* _Required work_:
Set down again each entry exactly as it reads, pictures excluded.

[Opening Input data section]

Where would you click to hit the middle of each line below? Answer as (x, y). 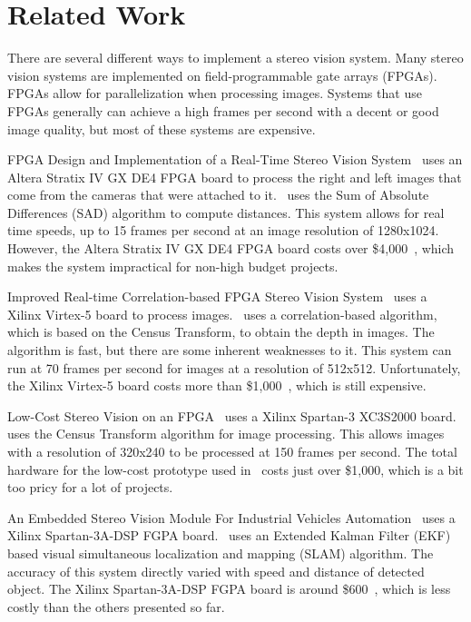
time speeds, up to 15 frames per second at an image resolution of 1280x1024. (223, 230)
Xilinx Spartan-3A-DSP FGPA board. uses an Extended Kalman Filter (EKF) (229, 535)
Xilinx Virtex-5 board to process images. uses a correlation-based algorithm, (222, 314)
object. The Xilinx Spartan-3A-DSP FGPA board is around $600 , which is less (229, 589)
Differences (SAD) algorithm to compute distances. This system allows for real (226, 212)
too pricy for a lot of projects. (90, 487)
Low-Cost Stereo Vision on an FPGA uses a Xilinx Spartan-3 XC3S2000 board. (232, 415)
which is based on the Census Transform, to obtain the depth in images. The (221, 332)
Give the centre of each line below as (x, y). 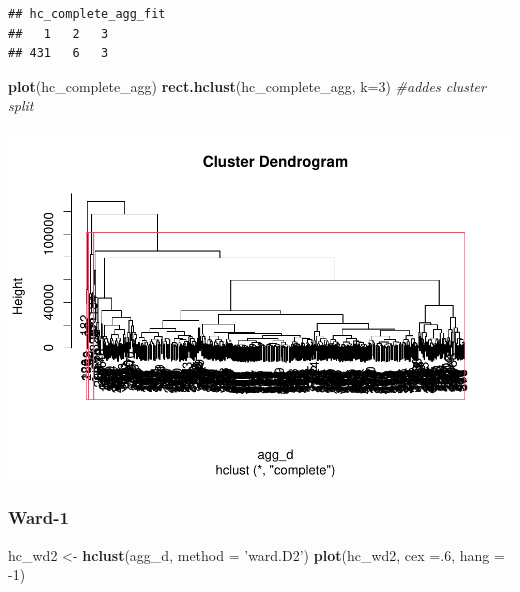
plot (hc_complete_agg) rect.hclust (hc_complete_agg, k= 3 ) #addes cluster (247, 85)
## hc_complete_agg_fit (87, 14)
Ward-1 (38, 517)
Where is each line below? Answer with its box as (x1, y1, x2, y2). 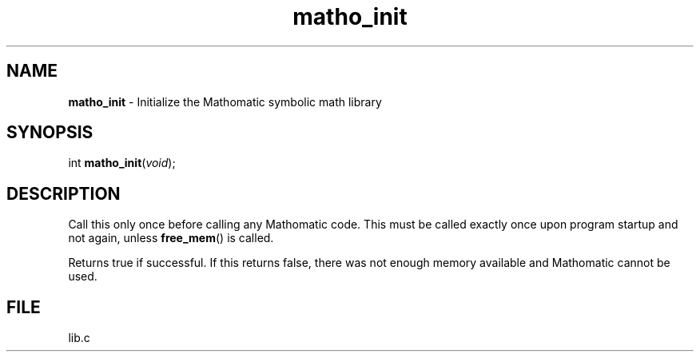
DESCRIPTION (6, 183, 121, 204)
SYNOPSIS (6, 122, 93, 143)
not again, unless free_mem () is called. (68, 231, 274, 245)
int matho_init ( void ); (68, 156, 176, 170)
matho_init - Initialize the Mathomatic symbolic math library (68, 94, 382, 109)
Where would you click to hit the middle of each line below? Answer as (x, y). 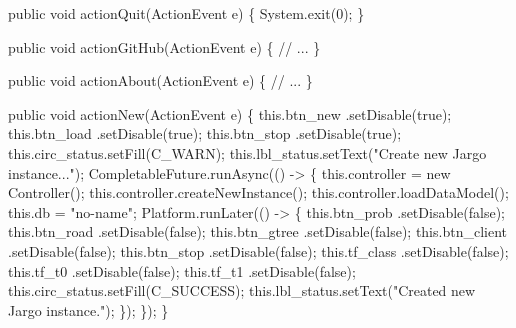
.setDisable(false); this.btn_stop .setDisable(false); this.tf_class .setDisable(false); (258, 250)
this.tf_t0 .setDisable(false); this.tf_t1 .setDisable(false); (182, 270)
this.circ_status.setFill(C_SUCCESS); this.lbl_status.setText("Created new (242, 290)
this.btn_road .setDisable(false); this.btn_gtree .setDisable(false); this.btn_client (257, 231)
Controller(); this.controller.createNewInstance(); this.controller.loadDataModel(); (258, 192)
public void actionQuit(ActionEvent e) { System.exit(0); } (186, 13)
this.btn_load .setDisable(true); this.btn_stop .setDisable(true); (205, 133)
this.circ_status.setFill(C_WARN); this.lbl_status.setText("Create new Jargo (247, 152)
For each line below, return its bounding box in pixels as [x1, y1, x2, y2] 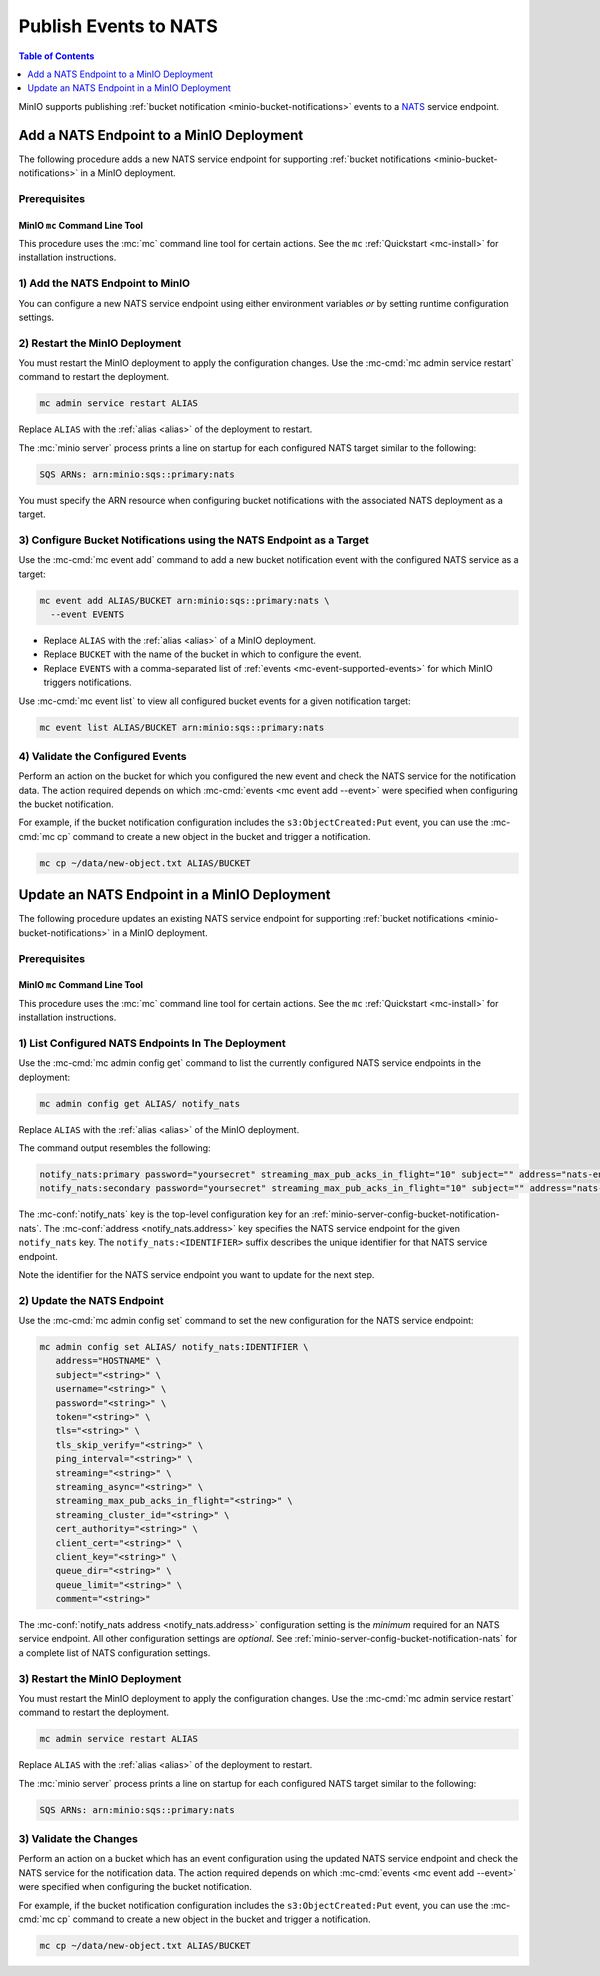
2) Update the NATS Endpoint [18, 1293, 164, 1307]
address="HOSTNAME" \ [55, 1355, 162, 1367]
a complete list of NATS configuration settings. [18, 1646, 211, 1659]
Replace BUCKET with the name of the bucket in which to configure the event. [43, 648, 362, 660]
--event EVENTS [50, 609, 125, 620]
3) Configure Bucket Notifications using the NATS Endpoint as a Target [18, 533, 370, 547]
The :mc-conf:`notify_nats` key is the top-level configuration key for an [18, 1208, 310, 1220]
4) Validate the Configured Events [18, 749, 187, 763]
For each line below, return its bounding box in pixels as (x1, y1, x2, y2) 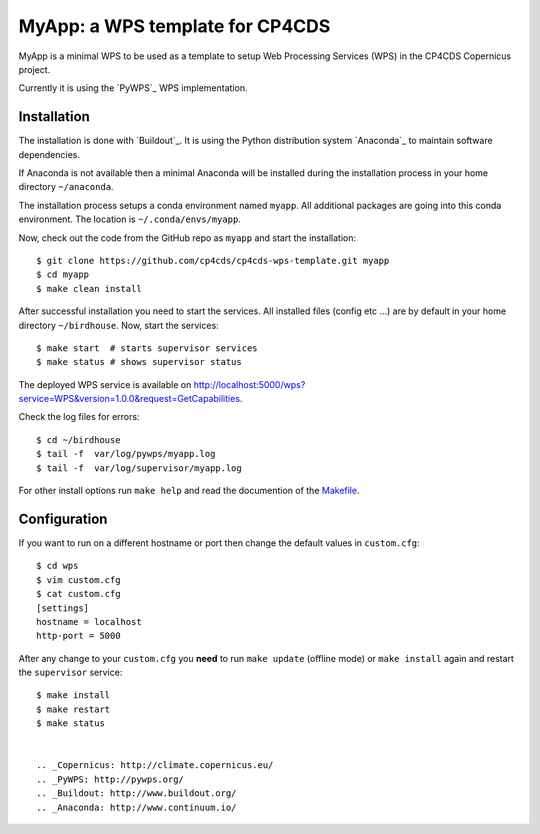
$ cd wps (36, 560, 79, 572)
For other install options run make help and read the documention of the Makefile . (18, 485, 360, 497)
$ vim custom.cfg (36, 574, 121, 585)
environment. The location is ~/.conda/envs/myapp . (18, 213, 242, 225)
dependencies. (18, 148, 80, 160)
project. (18, 63, 51, 75)
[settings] (36, 602, 90, 614)
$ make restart (36, 703, 111, 715)

[Closing Input data section]

* _Answer for the task_:
Where would you click to hit the middle of each line below? Answer as (x, y). 
time speeds, up to 15 frames per second at an image resolution of 1280x1024. (223, 230)
Xilinx Spartan-3A-DSP FGPA board. uses an Extended Kalman Filter (EKF) (229, 535)
Xilinx Virtex-5 board to process images. uses a correlation-based algorithm, (222, 314)
object. The Xilinx Spartan-3A-DSP FGPA board is around $600 , which is less (229, 589)
Differences (SAD) algorithm to compute distances. This system allows for real (226, 212)
too pricy for a lot of projects. (90, 487)
Low-Cost Stereo Vision on an FPGA uses a Xilinx Spartan-3 XC3S2000 board. (232, 415)
which is based on the Census Transform, to obtain the depth in images. The (221, 332)
Give the centre of each line below as (x, y). 
plot (hc_complete_agg) rect.hclust (hc_complete_agg, k= 3 ) #addes cluster (247, 85)
## hc_complete_agg_fit (87, 14)
Ward-1 (38, 517)
Where is each line below? Answer with its box as (x1, y1, x2, y2). 
DESCRIPTION (6, 183, 121, 204)
SYNOPSIS (6, 122, 93, 143)
not again, unless free_mem () is called. (68, 231, 274, 245)
int matho_init ( void ); (68, 156, 176, 170)
matho_init - Initialize the Mathomatic symbolic math library (68, 94, 382, 109)
Where would you click to hit the middle of each line below? Answer as (x, y). 
.setDisable(false); this.btn_stop .setDisable(false); this.tf_class .setDisable(false); (258, 250)
this.tf_t0 .setDisable(false); this.tf_t1 .setDisable(false); (182, 270)
this.circ_status.setFill(C_SUCCESS); this.lbl_status.setText("Created new (242, 290)
this.btn_road .setDisable(false); this.btn_gtree .setDisable(false); this.btn_client (257, 231)
Controller(); this.controller.createNewInstance(); this.controller.loadDataModel(); (258, 192)
public void actionQuit(ActionEvent e) { System.exit(0); } (186, 13)
this.btn_load .setDisable(true); this.btn_stop .setDisable(true); (205, 133)
this.circ_status.setFill(C_WARN); this.lbl_status.setText("Create new Jargo (247, 152)
For each line below, return its bounding box in pixels as [x1, y1, x2, y2] 
2) Update the NATS Endpoint [18, 1293, 164, 1307]
address="HOSTNAME" \ [55, 1355, 162, 1367]
a complete list of NATS configuration settings. [18, 1646, 211, 1659]
Replace BUCKET with the name of the bucket in which to configure the event. [43, 648, 362, 660]
--event EVENTS [50, 609, 125, 620]
3) Configure Bucket Notifications using the NATS Endpoint as a Target [18, 533, 370, 547]
The :mc-conf:`notify_nats` key is the top-level configuration key for an [18, 1208, 310, 1220]
4) Validate the Configured Events [18, 749, 187, 763]
For each line below, return its bounding box in pixels as (x1, y1, x2, y2) 
$ cd wps (36, 560, 79, 572)
For other install options run make help and read the documention of the Makefile . (18, 485, 360, 497)
$ vim custom.cfg (36, 574, 121, 585)
environment. The location is ~/.conda/envs/myapp . (18, 213, 242, 225)
dependencies. (18, 148, 80, 160)
project. (18, 63, 51, 75)
[settings] (36, 602, 90, 614)
$ make restart (36, 703, 111, 715)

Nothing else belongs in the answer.